Instructions to follow: Go to the line with "upon click. [22, 307, 64, 318]" in the material below and copy from there through the line with "http://www.eclipse.org/legal/epl-2.0 . (5, 135, 81, 141)", exactly. Pictures are not copied.

Working data:

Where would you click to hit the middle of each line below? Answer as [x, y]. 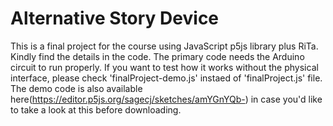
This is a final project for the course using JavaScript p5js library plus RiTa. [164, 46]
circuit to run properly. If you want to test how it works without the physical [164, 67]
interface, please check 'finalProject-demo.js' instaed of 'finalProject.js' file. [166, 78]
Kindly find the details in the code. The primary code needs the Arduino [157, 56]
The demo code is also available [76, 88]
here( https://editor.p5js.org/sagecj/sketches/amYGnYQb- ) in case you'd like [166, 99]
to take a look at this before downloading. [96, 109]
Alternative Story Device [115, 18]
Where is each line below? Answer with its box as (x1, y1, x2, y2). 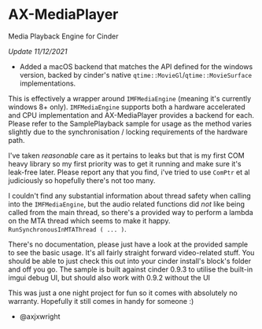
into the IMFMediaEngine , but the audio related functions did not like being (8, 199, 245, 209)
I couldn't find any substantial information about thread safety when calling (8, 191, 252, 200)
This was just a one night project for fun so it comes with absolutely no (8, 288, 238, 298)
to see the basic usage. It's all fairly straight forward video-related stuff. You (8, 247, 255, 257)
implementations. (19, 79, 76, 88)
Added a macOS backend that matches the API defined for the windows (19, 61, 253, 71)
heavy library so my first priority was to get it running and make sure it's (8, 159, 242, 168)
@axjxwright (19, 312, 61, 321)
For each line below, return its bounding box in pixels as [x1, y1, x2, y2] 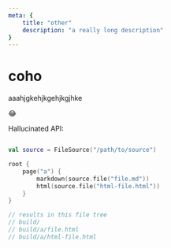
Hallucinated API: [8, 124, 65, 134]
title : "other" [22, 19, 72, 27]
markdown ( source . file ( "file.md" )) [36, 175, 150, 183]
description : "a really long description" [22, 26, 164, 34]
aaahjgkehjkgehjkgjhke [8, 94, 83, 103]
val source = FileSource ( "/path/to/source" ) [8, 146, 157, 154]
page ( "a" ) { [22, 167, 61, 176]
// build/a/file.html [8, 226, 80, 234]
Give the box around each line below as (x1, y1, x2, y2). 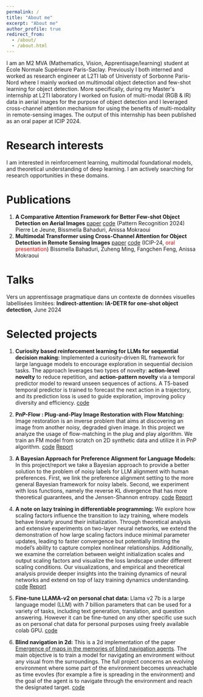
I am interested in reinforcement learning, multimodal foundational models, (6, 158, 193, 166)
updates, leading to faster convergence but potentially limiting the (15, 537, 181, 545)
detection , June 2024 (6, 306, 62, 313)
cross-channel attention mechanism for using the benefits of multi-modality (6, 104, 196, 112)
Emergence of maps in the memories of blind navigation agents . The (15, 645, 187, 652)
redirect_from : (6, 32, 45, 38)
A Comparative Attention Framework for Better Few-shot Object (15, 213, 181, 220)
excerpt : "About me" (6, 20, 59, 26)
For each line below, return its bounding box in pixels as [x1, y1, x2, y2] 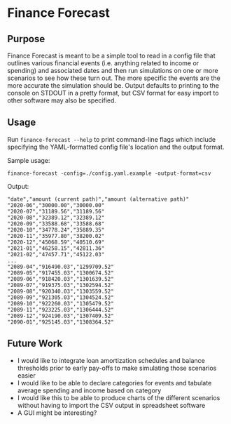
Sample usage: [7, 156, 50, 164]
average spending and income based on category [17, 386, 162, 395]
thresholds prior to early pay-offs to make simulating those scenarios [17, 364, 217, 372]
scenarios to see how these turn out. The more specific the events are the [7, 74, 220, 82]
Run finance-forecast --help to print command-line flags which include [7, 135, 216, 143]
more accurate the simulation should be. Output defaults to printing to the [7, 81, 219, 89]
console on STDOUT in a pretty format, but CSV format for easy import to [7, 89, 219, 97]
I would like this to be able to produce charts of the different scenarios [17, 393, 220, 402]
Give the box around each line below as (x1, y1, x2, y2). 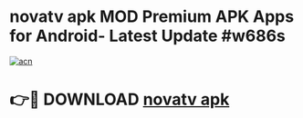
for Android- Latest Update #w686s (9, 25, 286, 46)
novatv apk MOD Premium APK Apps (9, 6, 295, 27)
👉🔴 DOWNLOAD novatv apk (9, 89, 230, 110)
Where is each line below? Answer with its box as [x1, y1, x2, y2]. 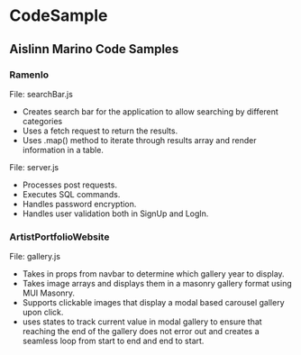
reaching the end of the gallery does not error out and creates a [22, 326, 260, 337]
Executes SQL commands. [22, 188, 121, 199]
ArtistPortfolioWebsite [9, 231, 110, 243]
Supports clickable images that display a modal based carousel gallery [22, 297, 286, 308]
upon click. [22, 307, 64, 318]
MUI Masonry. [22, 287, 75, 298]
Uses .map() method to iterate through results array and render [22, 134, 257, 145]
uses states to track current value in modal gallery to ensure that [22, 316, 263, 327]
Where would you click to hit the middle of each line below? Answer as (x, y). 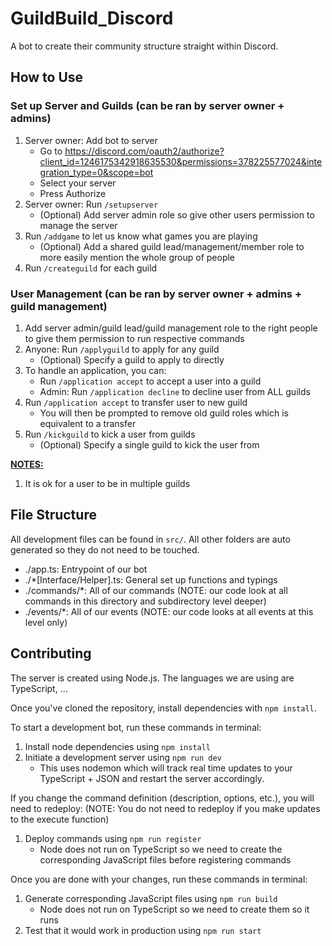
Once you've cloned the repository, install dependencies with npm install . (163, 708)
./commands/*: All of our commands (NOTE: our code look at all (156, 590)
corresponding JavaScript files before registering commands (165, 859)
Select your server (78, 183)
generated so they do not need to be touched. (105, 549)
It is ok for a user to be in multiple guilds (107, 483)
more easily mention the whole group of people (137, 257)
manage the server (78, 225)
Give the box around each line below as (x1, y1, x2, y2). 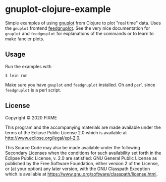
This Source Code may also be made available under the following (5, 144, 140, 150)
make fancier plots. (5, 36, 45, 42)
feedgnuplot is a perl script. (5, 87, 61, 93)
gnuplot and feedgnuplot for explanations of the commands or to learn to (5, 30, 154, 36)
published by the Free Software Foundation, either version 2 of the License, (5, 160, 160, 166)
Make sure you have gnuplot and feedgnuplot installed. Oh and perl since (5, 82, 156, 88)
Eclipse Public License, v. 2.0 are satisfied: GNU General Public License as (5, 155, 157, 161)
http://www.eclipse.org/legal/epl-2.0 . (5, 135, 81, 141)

...

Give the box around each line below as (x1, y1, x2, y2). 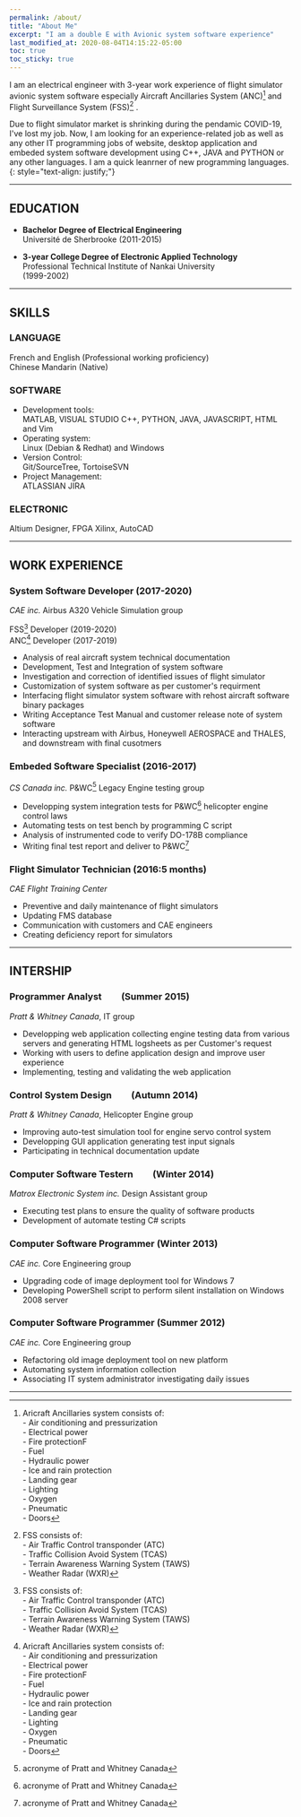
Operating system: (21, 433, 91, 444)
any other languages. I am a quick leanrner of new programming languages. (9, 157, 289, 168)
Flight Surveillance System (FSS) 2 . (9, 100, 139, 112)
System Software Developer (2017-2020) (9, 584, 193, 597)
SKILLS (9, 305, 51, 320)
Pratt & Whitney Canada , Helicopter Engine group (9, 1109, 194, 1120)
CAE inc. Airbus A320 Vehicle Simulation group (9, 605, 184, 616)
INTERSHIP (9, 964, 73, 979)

Written response:
upon click. [22, 307, 64, 318]
MUI Masonry. [22, 287, 75, 298]
Uses .map() method to iterate through results array and render [22, 134, 257, 145]
uses states to track current value in modal gallery to ensure that [22, 316, 263, 327]
Where would you click to hit the middle of each line below? Answer as (x, y). 
Once you've cloned the repository, install dependencies with npm install . (163, 708)
./commands/*: All of our commands (NOTE: our code look at all (156, 590)
corresponding JavaScript files before registering commands (165, 859)
Select your server (78, 183)
generated so they do not need to be touched. (105, 549)
It is ok for a user to be in multiple guilds (107, 483)
more easily mention the whole group of people (137, 257)
manage the server (78, 225)
Give the box around each line below as (x1, y1, x2, y2). 
This Source Code may also be made available under the following (5, 144, 140, 150)
make fancier plots. (5, 36, 45, 42)
feedgnuplot is a perl script. (5, 87, 61, 93)
gnuplot and feedgnuplot for explanations of the commands or to learn to (5, 30, 154, 36)
published by the Free Software Foundation, either version 2 of the License, (5, 160, 160, 166)
Make sure you have gnuplot and feedgnuplot installed. Oh and perl since (5, 82, 156, 88)
Eclipse Public License, v. 2.0 are satisfied: GNU General Public License as (5, 155, 157, 161)
http://www.eclipse.org/legal/epl-2.0 . (5, 135, 81, 141)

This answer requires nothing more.